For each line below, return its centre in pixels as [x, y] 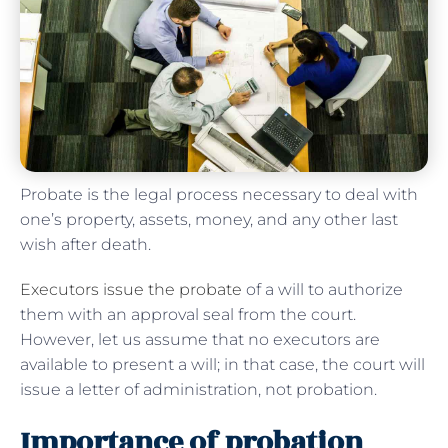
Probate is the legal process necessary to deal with [219, 194]
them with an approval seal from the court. [188, 314]
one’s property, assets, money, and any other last [209, 219]
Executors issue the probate [131, 289]
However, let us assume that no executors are [200, 339]
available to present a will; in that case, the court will [222, 364]
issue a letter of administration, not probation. [200, 389]
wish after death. [85, 244]
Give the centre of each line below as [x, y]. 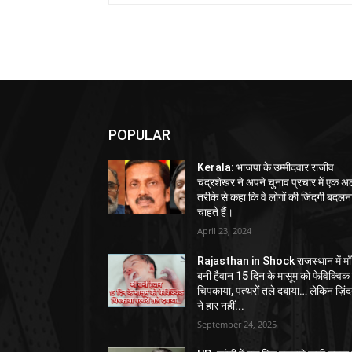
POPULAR [139, 134]
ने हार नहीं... [221, 305]
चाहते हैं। [216, 212]
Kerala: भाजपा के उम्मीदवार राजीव [266, 167]
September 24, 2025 [237, 324]
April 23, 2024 [225, 230]
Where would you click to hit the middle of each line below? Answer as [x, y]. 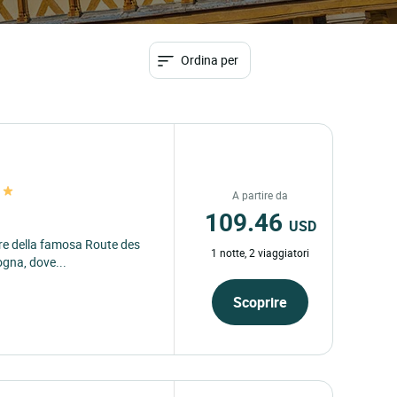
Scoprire [261, 302]
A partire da [261, 195]
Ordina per [210, 60]
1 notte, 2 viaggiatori [261, 252]
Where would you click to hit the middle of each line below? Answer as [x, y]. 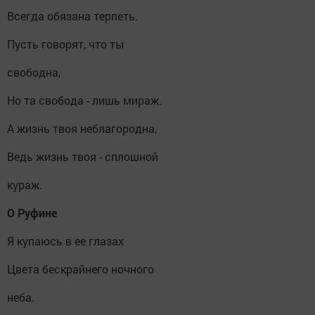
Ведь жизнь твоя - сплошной [83, 156]
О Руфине [32, 213]
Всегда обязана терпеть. [72, 16]
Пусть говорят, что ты [66, 44]
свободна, [34, 72]
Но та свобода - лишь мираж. [84, 100]
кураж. [25, 185]
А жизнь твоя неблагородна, [82, 128]
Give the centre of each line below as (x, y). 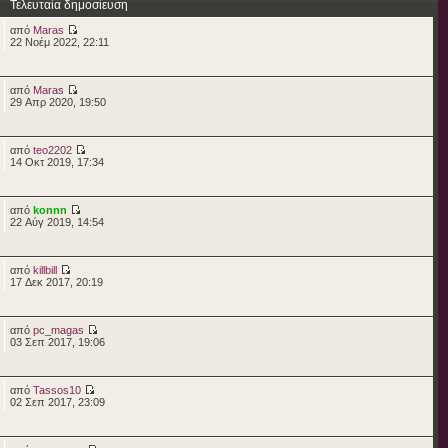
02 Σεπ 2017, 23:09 (57, 401)
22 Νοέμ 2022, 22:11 (59, 41)
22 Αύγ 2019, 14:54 (56, 221)
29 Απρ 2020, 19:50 (57, 101)
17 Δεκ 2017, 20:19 (56, 281)
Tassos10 (56, 389)
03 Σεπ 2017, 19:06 (57, 341)
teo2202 (52, 149)
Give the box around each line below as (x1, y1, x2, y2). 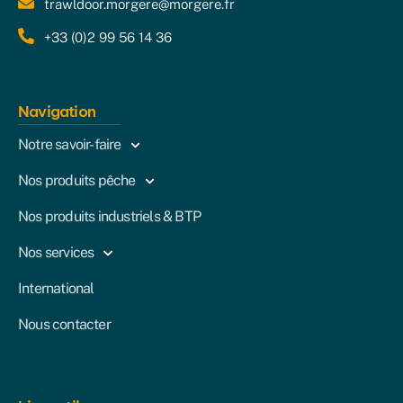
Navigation (18, 102, 95, 122)
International (18, 280, 94, 298)
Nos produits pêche (18, 172, 136, 190)
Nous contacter (18, 316, 111, 334)
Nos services (18, 244, 94, 262)
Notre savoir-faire (18, 136, 121, 154)
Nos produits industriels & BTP (18, 208, 201, 226)
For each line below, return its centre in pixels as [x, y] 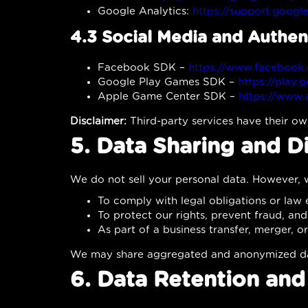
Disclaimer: [98, 121]
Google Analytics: [145, 11]
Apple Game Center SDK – [168, 96]
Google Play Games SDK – [168, 82]
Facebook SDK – [143, 67]
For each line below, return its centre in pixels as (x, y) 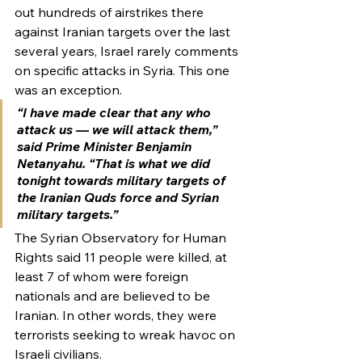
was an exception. (68, 90)
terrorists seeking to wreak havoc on (126, 335)
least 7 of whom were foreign (103, 276)
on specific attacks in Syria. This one (124, 70)
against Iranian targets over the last (124, 32)
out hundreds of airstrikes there (111, 12)
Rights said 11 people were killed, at (122, 257)
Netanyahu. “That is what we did (115, 163)
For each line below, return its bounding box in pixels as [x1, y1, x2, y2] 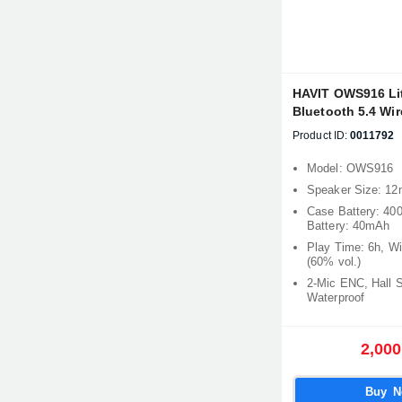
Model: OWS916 [307, 162, 394, 175]
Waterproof [307, 291, 364, 304]
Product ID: [293, 129, 348, 142]
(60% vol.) [307, 255, 361, 268]
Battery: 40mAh [307, 219, 390, 232]
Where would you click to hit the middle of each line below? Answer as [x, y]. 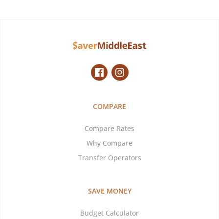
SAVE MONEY [109, 191]
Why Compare [109, 143]
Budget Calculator [109, 213]
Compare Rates [109, 129]
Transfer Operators [109, 158]
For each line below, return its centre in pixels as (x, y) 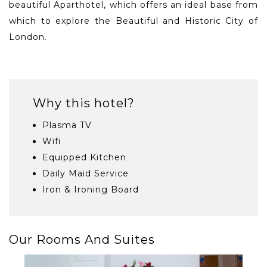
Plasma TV (67, 125)
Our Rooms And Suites (82, 240)
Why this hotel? (84, 103)
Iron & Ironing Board (91, 190)
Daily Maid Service (86, 174)
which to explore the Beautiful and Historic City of (133, 21)
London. (28, 37)
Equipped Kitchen (84, 158)
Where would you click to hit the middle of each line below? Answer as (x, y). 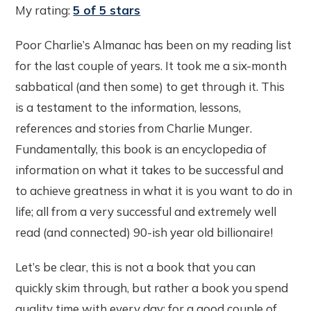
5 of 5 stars (107, 10)
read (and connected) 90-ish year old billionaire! (144, 233)
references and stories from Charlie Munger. (134, 128)
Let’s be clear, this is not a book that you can (136, 267)
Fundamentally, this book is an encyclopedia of (141, 149)
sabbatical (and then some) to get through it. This (150, 87)
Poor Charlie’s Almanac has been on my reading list (154, 45)
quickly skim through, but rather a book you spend (152, 288)
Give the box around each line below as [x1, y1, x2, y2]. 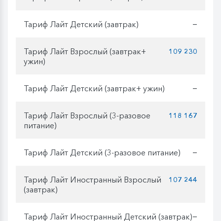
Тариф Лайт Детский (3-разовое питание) [24, 147, 181, 157]
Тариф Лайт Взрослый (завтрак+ [24, 46, 146, 56]
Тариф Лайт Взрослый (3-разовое [24, 110, 150, 120]
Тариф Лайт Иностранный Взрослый [24, 174, 161, 184]
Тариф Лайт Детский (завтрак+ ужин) [24, 83, 165, 93]
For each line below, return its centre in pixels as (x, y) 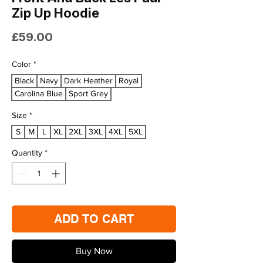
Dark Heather (88, 81)
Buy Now (94, 251)
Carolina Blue (39, 94)
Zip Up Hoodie (55, 13)
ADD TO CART (94, 219)
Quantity (27, 152)
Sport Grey (88, 94)
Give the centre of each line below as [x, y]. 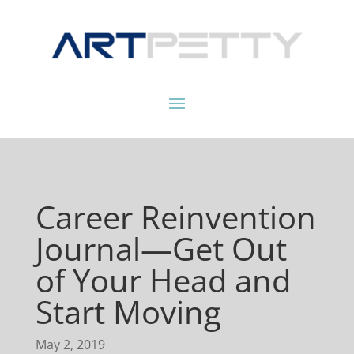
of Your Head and [163, 281]
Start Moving [128, 312]
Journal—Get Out [161, 249]
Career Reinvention [175, 217]
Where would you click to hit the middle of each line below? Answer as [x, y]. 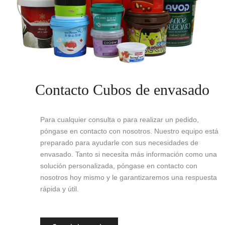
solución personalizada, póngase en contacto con [119, 166]
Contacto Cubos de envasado [122, 90]
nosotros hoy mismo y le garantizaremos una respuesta [129, 178]
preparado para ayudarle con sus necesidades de [119, 143]
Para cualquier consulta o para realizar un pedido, [120, 120]
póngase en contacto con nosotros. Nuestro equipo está [129, 131]
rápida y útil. [60, 189]
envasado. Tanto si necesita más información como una [129, 154]

#### ACTIVITY
Please go line by line through the records above, copying each one that holds the string "from".

#### FINISHED TASK
them with an approval seal from the court. [188, 314]
references and stories from Charlie Munger. (134, 128)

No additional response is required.